What you will do
Because the copy must hold no pictures, return the data below with all of its words intact.
◇ ◇ ◇ ◇ ◇
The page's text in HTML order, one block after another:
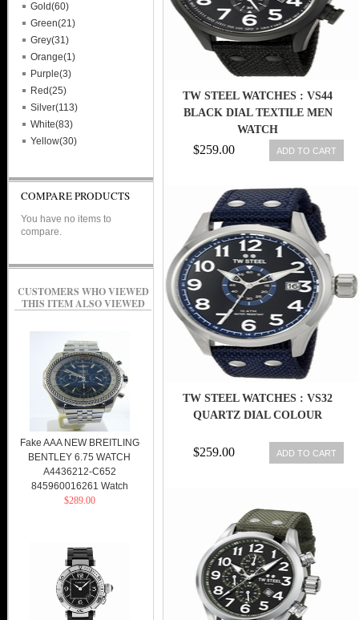
TW STEEL WATCHES : VS44
BLACK DIAL TEXTILE MEN
WATCH
$259.00 ADD TO CART
TW STEEL WATCHES : VS32
QUARTZ DIAL COLOUR
$259.00 ADD TO CART
Gold(60)
Green(21)
Grey(31)
Orange(1)
Purple(3)
Red(25)
Silver(113)
White(83)
Yellow(30)
COMPARE PRODUCTS
You have no items to
compare.
CUSTOMERS WHO VIEWED
THIS ITEM ALSO VIEWED
Fake AAA NEW BREITLING
BENTLEY 6.75 WATCH
A4436212-C652
845960016261 Watch
$289.00
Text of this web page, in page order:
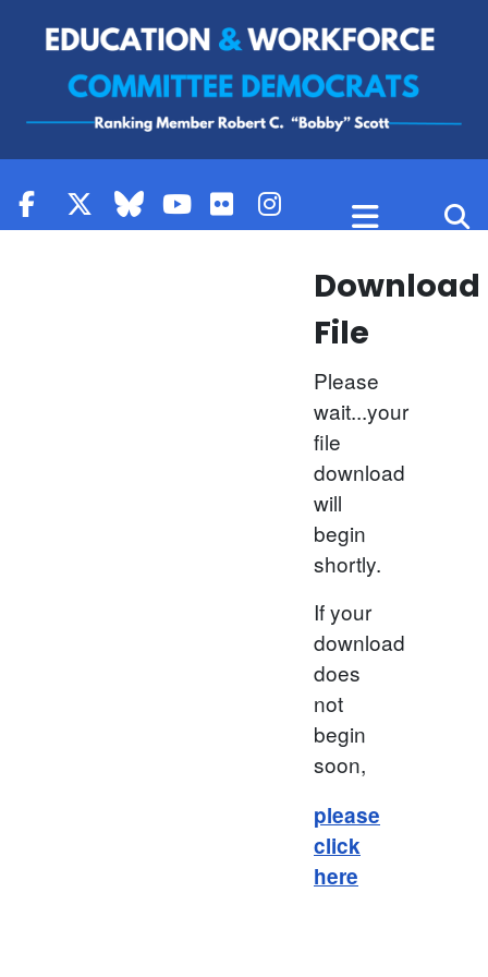
Download
File
Please
wait...your
file
download
will
begin
shortly.
If your
download
does
not
begin
soon,
please
click
here
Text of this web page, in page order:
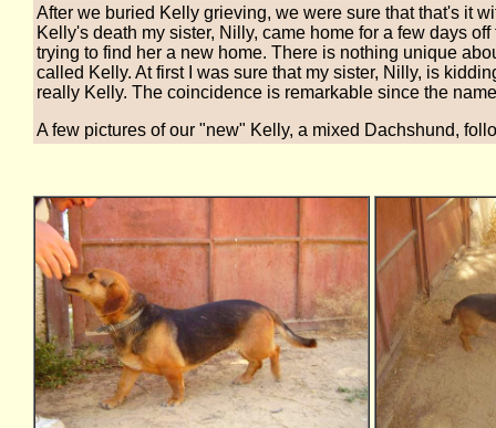
After we buried Kelly grieving, we were sure that that's it
Kelly's death my sister, Nilly, came home for a few days
trying to find her a new home. There is nothing unique
called Kelly. At first I was sure that my sister, Nilly, is
really Kelly. The coincidence is remarkable since the
A few pictures of our "new" Kelly, a mixed Dachshund,
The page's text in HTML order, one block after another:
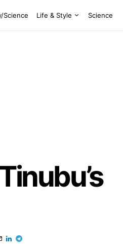
Science Life & Style Science
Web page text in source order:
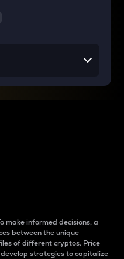
make informed decisions, a
between the unique
of different cryptos. Price
strategies to capitalize
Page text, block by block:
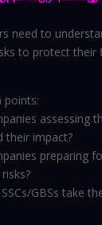
need to
to protect their
points:
assessing
their impact?
preparing
GBSs take
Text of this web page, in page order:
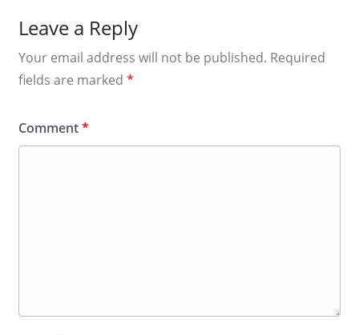
Leave a Reply
Your email address will not be published. Required
fields are marked *
Comment*
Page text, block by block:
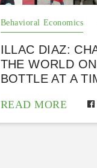
Behavioral Economics
ILLAC DIAZ:
THE WORLD
BOTTLE AT A
READ MORE
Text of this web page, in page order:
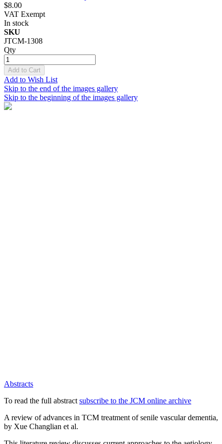
$8.00
VAT Exempt
In stock
SKU
JTCM-1308
Qty
Add to Cart
Add to Wish List
Skip to the end of the images gallery
Skip to the beginning of the images gallery
Abstracts
To read the full abstract subscribe to the JCM online archive
A review of advances in TCM treatment of senile vascular dementia,
by Xue Changlian et al.
◇ ◇ ◇ ◇ ◇
Your response
The page's text in HTML order, one block after another:
TW STEEL WATCHES : VS44
BLACK DIAL TEXTILE MEN
WATCH
$259.00 ADD TO CART
TW STEEL WATCHES : VS32
QUARTZ DIAL COLOUR
$259.00 ADD TO CART
Gold(60)
Green(21)
Grey(31)
Orange(1)
Purple(3)
Red(25)
Silver(113)
White(83)
Yellow(30)
COMPARE PRODUCTS
You have no items to
compare.
CUSTOMERS WHO VIEWED
THIS ITEM ALSO VIEWED
Fake AAA NEW BREITLING
BENTLEY 6.75 WATCH
A4436212-C652
845960016261 Watch
$289.00
Text of this web page, in page order:
Download
File
Please
wait...your
file
download
will
begin
shortly.
If your
download
does
not
begin
soon,
please
click
here
Text of this web page, in page order:
After we buried Kelly grieving, we were sure that that's it
Kelly's death my sister, Nilly, came home for a few days
trying to find her a new home. There is nothing unique
called Kelly. At first I was sure that my sister, Nilly, is
really Kelly. The coincidence is remarkable since the
A few pictures of our "new" Kelly, a mixed Dachshund,
The page's text in HTML order, one block after another:
Science Life & Style Science
Web page text in source order:
make informed decisions, a
between the unique
of different cryptos. Price
strategies to capitalize
Page text, block by block:
need to
to protect their
points:
assessing
their impact?
preparing
GBSs take
Text of this web page, in page order:
Leave a Reply
Your email address will not be published. Required
fields are marked *
Comment*
Page text, block by block:
Behavioral Economics
ILLAC DIAZ:
THE WORLD
BOTTLE AT A
READ MORE
Text of this web page, in page order:
$8.00
VAT Exempt
In stock
SKU
JTCM-1308
Qty
Add to Cart
Add to Wish List
Skip to the end of the images gallery
Skip to the beginning of the images gallery
Abstracts
To read the full abstract subscribe to the JCM online archive
A review of advances in TCM treatment of senile vascular dementia,
by Xue Changlian et al.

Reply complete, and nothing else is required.